Jake didn't know. It was his feet that gave him trouble when he had nothing to do, not his hands or his mouth. They kept wanting to kick things. Football helped, but sometimes you couldn't play football, like in the middle of the night or in a snowstorm or at Sunday lunch. It was amazing the number of times you couldn't play football, if you set your mind to thinking about it. In school, in church, in any building, actually, come to think of it. On the bus, on the train, at the airport. On Sundays in Scotland. In bed, in the shower, at the swimming pool. And in Jake's back garden, because there was a sunroom at the back of their house with glass panels. Breakable glass panels, as his parents frequently told him.
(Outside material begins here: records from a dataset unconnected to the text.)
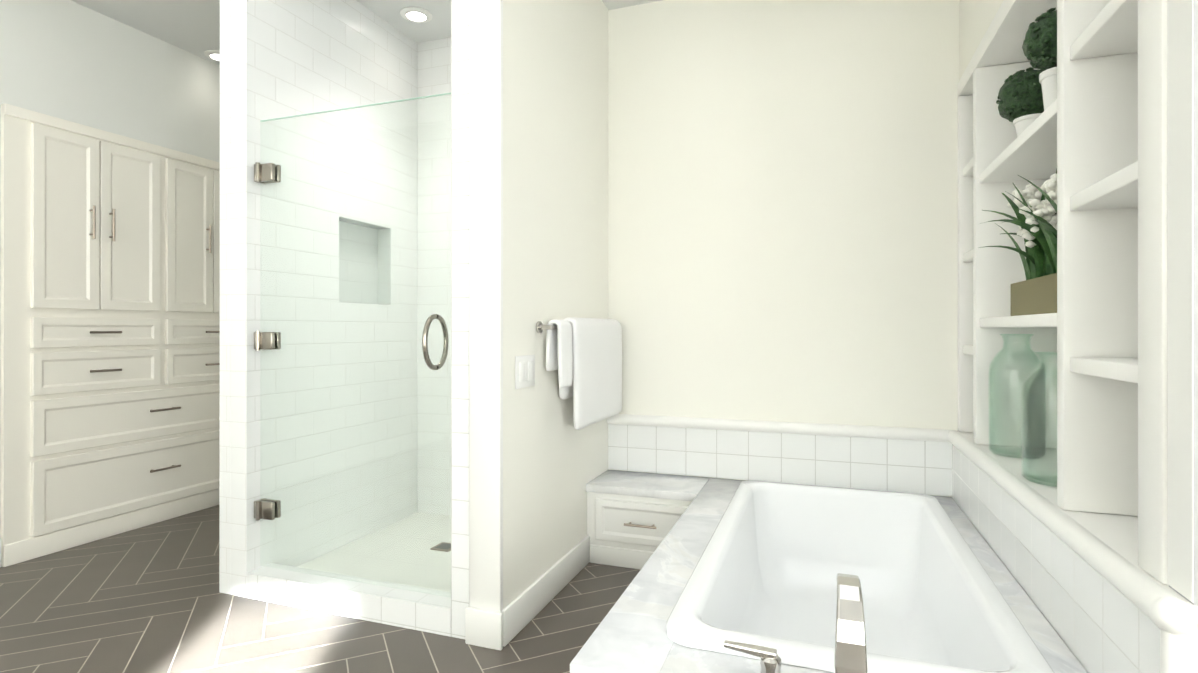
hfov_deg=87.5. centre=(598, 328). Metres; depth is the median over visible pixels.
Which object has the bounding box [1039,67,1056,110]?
pot
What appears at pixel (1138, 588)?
trim molding
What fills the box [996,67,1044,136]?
topiary
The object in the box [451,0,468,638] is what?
tile
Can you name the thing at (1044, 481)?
glass jar
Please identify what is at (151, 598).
floor
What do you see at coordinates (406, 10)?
recessed light
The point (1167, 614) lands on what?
cap
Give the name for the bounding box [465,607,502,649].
baseboard
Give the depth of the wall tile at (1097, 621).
1.48 m
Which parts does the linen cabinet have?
door, drawer, drawer, crown, drawer, drawer, door, door, drawer, drawer, door
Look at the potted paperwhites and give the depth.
1.84 m
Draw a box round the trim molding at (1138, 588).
[947,430,1177,619]
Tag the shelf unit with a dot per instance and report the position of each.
(1094, 133)
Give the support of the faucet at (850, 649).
on the bathtub
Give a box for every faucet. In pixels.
[724,640,780,672]
[834,573,867,672]
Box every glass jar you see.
[988,334,1045,458]
[1021,352,1056,486]
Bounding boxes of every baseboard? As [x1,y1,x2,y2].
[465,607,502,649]
[502,535,589,646]
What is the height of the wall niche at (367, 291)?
0.419 m
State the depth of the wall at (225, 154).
2.60 m
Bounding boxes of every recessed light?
[204,50,219,60]
[400,7,431,22]
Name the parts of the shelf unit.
shelf, shelf, shelf, shelf, shelf, shelf, shelf, shelf
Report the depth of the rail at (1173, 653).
1.00 m
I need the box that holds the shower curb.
[247,563,450,636]
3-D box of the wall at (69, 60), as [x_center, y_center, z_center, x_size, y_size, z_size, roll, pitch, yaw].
[-3.238,-0.281,1.752,0.120,2.760,5.352,0,0,20]
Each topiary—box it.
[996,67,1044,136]
[1022,8,1056,110]
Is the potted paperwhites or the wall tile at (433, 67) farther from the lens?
the wall tile at (433, 67)
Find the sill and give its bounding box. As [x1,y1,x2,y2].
[339,301,390,304]
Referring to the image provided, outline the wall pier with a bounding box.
[1169,0,1197,605]
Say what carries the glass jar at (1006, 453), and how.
on the shelf unit
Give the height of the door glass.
1.857 m
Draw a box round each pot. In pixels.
[1013,113,1041,136]
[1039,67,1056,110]
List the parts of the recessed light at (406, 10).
recessed ceiling light lens
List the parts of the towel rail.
post
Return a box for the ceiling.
[71,0,661,64]
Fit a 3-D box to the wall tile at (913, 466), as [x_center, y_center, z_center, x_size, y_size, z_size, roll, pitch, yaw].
[0.793,0.598,2.986,1.578,0.261,0.010,0,0,20]
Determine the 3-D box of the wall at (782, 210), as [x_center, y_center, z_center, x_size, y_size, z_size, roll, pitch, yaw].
[0.416,-0.280,3.182,3.258,2.760,0.100,0,0,20]
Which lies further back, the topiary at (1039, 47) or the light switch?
the light switch
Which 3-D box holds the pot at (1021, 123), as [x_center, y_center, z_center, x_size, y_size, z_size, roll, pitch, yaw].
[1.382,-0.631,1.999,0.100,0.080,0.098,0,0,20]
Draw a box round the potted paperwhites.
[978,169,1056,315]
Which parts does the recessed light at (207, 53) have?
recessed ceiling light lens
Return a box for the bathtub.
[570,470,1086,672]
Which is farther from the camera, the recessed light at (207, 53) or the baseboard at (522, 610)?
the recessed light at (207, 53)
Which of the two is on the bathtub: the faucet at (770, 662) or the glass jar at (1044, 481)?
the faucet at (770, 662)
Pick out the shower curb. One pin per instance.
(404, 606)
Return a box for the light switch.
[515,355,534,388]
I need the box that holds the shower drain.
[430,542,450,551]
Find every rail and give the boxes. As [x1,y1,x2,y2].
[536,317,621,429]
[607,414,951,441]
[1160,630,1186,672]
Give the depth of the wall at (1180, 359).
1.04 m
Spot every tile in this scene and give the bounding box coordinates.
[417,37,450,515]
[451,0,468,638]
[608,424,951,495]
[952,444,1159,672]
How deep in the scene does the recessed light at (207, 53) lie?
3.78 m
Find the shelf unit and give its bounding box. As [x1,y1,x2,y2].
[957,0,1197,624]
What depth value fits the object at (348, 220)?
3.25 m
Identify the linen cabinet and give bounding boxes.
[0,104,219,566]
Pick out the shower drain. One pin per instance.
(441, 546)
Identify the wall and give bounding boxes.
[0,0,219,374]
[219,0,230,593]
[230,0,416,597]
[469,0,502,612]
[503,0,607,608]
[608,0,959,496]
[959,0,1197,672]
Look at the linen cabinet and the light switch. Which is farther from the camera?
the linen cabinet
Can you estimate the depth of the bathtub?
2.16 m
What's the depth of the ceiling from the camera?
3.34 m
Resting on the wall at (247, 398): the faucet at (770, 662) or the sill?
the sill
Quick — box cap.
[1148,597,1196,634]
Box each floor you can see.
[0,505,640,672]
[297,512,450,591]
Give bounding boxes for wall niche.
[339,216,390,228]
[339,221,377,302]
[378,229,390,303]
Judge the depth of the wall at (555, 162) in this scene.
2.54 m
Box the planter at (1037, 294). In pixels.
[1011,273,1056,315]
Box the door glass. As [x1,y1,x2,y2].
[254,93,450,595]
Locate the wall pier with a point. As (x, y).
(1195, 111)
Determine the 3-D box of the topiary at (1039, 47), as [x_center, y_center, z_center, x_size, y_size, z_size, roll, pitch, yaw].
[1.306,-0.752,1.785,0.161,0.320,0.165,0,0,20]
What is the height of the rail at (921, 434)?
0.054 m
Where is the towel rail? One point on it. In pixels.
(584, 357)
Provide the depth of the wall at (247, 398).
2.91 m
Expensive-to-replace glass panels.

“‘The Daisy follows soft the Sun—'” said Jake's mother, “‘And when his golden walk is done—/ Sits shyly at his feet.'”

“That's
good,
Mum,” said Jake. “Especially ‘follows soft the Sun'. And ‘golden walk.' That's a day, I suppose. Like the American Indians; they believe the sun walks across the sky, from sunrise to sunset.”

“Of course it's good,” said his mother glumly, banging her head with the palm of her hand. “Because I didn't write it. That's Emily Dickinson. And before you ask, yes, she's famous; yes, she's dead; no, she's American; but no, she's not an Indian. How amazing, though, about the sun walking across the sky. You know the maddest stuff, Jake.”
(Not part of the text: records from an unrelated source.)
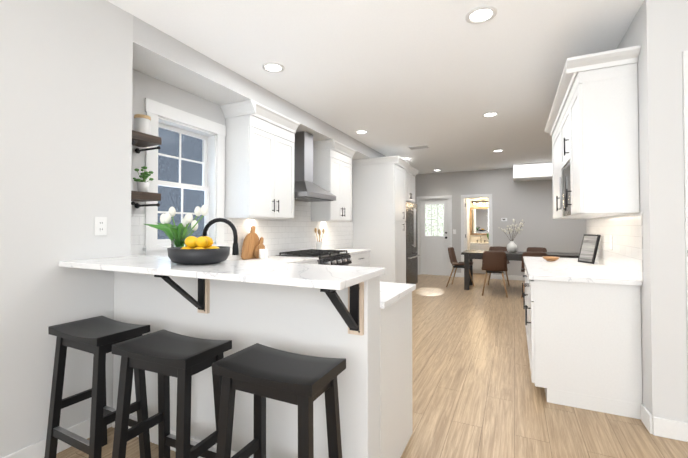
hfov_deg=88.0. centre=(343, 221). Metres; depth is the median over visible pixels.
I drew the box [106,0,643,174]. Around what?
ceiling
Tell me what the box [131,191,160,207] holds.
wall shelf
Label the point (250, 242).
cutting board
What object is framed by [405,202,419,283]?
refrigerator
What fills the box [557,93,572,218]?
upper cabinet
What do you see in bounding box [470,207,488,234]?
bathroom mirror
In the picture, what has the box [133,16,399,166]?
soffit
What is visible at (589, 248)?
picture frame
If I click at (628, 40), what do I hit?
wall
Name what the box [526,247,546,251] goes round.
dining chair
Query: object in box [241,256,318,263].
base cabinet
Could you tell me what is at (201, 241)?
lemon
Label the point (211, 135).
window
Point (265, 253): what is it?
canister
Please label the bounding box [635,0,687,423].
wall
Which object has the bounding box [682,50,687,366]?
window frame
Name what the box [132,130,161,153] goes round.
wall shelf
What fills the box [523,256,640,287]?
countertop
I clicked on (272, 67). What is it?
recessed light
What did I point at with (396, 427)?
base cabinet
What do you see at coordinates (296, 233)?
tile backsplash
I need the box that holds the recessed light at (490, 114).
[482,112,498,116]
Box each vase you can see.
[145,205,207,246]
[498,219,523,252]
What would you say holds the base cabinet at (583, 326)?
on the floor
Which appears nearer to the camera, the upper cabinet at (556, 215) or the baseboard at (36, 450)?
the baseboard at (36, 450)
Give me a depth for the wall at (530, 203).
8.62 m
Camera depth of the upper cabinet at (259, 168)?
3.71 m
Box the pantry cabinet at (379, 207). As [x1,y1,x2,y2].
[352,156,409,282]
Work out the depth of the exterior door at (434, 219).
9.45 m
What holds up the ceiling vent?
in the ceiling
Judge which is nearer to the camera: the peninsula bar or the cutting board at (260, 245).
the peninsula bar
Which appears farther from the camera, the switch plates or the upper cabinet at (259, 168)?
the switch plates
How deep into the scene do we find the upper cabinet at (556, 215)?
4.03 m
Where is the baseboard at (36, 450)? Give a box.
[3,418,111,457]
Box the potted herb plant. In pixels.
[133,166,153,191]
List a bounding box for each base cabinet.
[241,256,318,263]
[327,249,370,266]
[380,282,415,457]
[525,276,641,418]
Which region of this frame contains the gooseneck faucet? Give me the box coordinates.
[202,218,238,254]
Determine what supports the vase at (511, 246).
on the dining table
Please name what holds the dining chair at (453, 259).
on the floor
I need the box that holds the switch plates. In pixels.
[453,218,506,233]
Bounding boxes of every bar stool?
[44,316,150,457]
[112,329,231,457]
[212,343,345,457]
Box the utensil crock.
[314,228,324,249]
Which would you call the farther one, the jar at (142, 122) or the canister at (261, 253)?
the canister at (261, 253)
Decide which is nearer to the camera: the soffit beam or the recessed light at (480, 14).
the recessed light at (480, 14)
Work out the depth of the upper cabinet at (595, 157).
2.45 m
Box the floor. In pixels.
[56,273,687,457]
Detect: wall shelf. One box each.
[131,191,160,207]
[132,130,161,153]
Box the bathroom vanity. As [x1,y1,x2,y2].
[469,236,488,273]
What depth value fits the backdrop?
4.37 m
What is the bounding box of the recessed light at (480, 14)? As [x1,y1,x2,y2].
[466,6,496,23]
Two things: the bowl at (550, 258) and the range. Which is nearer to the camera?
the bowl at (550, 258)
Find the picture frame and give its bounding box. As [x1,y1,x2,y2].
[578,234,600,263]
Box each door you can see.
[416,195,451,276]
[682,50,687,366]
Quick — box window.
[143,98,227,256]
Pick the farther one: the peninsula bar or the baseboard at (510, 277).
the baseboard at (510, 277)
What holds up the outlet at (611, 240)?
attached to the tile backsplash at (624, 255)
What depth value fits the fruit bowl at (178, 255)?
1.78 m
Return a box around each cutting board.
[241,226,258,259]
[254,237,264,258]
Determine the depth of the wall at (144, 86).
3.04 m
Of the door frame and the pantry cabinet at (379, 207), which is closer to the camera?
the pantry cabinet at (379, 207)
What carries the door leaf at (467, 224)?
in the wall at (530, 203)
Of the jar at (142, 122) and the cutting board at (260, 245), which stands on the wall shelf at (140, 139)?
the jar at (142, 122)
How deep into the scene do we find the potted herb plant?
2.75 m
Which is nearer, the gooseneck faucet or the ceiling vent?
the gooseneck faucet
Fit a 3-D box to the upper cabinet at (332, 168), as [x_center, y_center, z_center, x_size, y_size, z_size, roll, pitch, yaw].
[-0.163,-0.584,5.511,0.402,1.161,0.835,0,-1,26]
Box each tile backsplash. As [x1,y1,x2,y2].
[131,200,352,259]
[586,212,643,281]
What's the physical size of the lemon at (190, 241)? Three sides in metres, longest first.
0.083 x 0.062 x 0.062 m
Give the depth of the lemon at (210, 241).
1.93 m
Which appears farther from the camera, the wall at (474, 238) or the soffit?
the wall at (474, 238)
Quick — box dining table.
[461,250,578,289]
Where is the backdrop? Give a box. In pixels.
[157,128,203,238]
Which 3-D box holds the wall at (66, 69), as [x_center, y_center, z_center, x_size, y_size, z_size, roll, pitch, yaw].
[-2.782,-0.087,0.200,0.550,2.700,5.120,0,-1,26]
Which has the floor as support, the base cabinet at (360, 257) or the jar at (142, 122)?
the base cabinet at (360, 257)
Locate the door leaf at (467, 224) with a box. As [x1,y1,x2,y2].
[465,199,469,249]
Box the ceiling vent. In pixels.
[408,145,429,149]
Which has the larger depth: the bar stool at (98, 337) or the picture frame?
the picture frame
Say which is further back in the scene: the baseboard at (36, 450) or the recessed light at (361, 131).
the recessed light at (361, 131)
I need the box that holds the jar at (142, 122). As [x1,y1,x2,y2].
[134,114,150,133]
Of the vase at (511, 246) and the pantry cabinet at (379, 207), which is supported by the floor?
the pantry cabinet at (379, 207)
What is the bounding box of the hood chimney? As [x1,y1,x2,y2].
[294,131,335,201]
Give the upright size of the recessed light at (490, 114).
0.010 m
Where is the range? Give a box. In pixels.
[276,249,351,265]
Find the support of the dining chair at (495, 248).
on the floor
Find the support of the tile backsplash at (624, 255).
attached to the wall at (628, 40)
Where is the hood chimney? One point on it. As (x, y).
(306, 189)
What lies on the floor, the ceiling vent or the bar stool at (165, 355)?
the bar stool at (165, 355)
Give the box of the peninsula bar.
[59,255,384,457]
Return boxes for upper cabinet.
[220,99,299,219]
[311,139,355,221]
[403,165,418,203]
[549,125,598,218]
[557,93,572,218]
[569,61,639,216]
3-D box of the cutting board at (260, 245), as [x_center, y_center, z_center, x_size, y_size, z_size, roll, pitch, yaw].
[-0.954,0.297,4.065,0.016,0.244,0.170,11,4,25]
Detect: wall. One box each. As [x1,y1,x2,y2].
[0,0,132,457]
[131,69,352,248]
[413,168,586,275]
[468,198,488,242]
[607,17,638,140]
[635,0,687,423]
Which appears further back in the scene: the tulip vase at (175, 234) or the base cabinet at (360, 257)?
the base cabinet at (360, 257)
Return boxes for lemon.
[185,236,196,247]
[195,236,207,247]
[204,236,212,246]
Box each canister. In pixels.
[259,249,263,258]
[264,249,267,258]
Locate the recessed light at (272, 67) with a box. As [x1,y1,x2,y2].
[262,62,284,72]
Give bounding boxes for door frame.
[461,194,492,278]
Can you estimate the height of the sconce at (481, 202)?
0.130 m
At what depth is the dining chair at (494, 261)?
6.55 m
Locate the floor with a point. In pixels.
(477, 392)
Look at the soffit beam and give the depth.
7.94 m
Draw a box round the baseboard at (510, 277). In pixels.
[493,274,524,280]
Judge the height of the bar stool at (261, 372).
0.745 m
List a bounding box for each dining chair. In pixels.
[446,247,473,288]
[482,251,507,297]
[488,246,509,286]
[521,252,546,297]
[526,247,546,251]
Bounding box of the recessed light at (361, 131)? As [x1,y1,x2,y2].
[355,130,367,133]
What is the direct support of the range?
on the floor
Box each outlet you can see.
[94,217,106,234]
[610,235,612,248]
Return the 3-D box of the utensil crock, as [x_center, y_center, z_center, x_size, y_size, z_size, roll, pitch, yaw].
[-0.361,0.265,5.311,0.132,0.349,0.136,0,-1,26]
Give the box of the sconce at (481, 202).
[472,201,487,204]
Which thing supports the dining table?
on the floor
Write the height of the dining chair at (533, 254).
0.838 m
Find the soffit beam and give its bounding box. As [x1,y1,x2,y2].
[513,162,551,180]
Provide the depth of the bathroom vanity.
9.79 m
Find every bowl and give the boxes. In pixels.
[167,246,229,264]
[542,256,559,260]
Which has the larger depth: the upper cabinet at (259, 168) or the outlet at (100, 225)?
the upper cabinet at (259, 168)
Jake smirked, self-satisfied.

“Or she might be Chinese,” he said, “you know, because of the word for ‘sun' being the same as the word for ‘day' in Chinese. Did you know that?”

“You're a rare one,” his mother said with a laugh, and ruffled Jake's hair. “But she's not Chinese.”
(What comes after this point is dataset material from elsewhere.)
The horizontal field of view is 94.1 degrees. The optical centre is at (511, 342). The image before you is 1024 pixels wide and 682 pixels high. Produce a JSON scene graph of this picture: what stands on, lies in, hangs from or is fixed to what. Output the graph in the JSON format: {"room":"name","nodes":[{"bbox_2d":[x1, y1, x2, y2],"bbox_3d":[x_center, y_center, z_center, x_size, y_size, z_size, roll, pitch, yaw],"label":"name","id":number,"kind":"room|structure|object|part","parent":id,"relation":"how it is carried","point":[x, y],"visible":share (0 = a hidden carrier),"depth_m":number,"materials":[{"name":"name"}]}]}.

“Don't,” Jake said, pushing her hand away and smoothing down his hair again. He didn't like having tossed hair.

His mother stood up from her desk in her red silk kimono and stretched her arms over her head. The baby cried.

“Drat,” said his mother—not “brat” as Jake, for one wonderful, awful moment, had thought—and scratched her head. She yawned, catlike, and drifted out of the room in the direction of the cries.

CHAPTER

15

Jake found himself walking past number ten, Mount Gregor Park, so often over the next few days that he had to admit it wasn't just by chance. For a start, it was a cul-de-sac, which meant it wasn't on the way to anywhere. Something was drawing him. Stella never appeared, though, so if he was going to talk to her—and it seemed to him, when he thought it over, that he must want to talk to her—he was going to have to ring the doorbell.

He stood on the pavement and thought about ringing the doorbell, and what would happen when he did, and who might answer.

In the end, he decided he would just give it a go. But it didn't work. At least, he couldn't hear it, though maybe it rang somewhere deep in the house. Anyway, no one came, so he picked up the snarling lion's head knocker and let it fall heavily against the door.

Almost immediately Stella was there, framed in the doorway.

“Oh, it's you,” she said, neither surprised nor displeased, it seemed, to see him. “Come in.”

Jake had been rehearsing things to say, such as, “Would you like to come and play football in the park?” or “I was just passing and I thought…” But he didn't say any of the lame things he'd been practicing. He didn't need to. It was as if she'd been expecting him. Anyway, she didn't seem to wonder why he had knocked.

She was right about the house being bigger than it looked. Much bigger. It went on and on, room opening out of room, till you got to the kitchen at the very back, off which was a room called the back kitchen, where they kept Wellingtons and garden implements and a vegetable rack full of onions with long browny-green leafy bits, like leeks, and a sack half full of potatoes, and a basket for the dog. They didn't have a dog, just a dog basket. Nobody explained why. Maybe one of the younger ones slept in it, Jake thought, and giggled quietly at his own hilarity.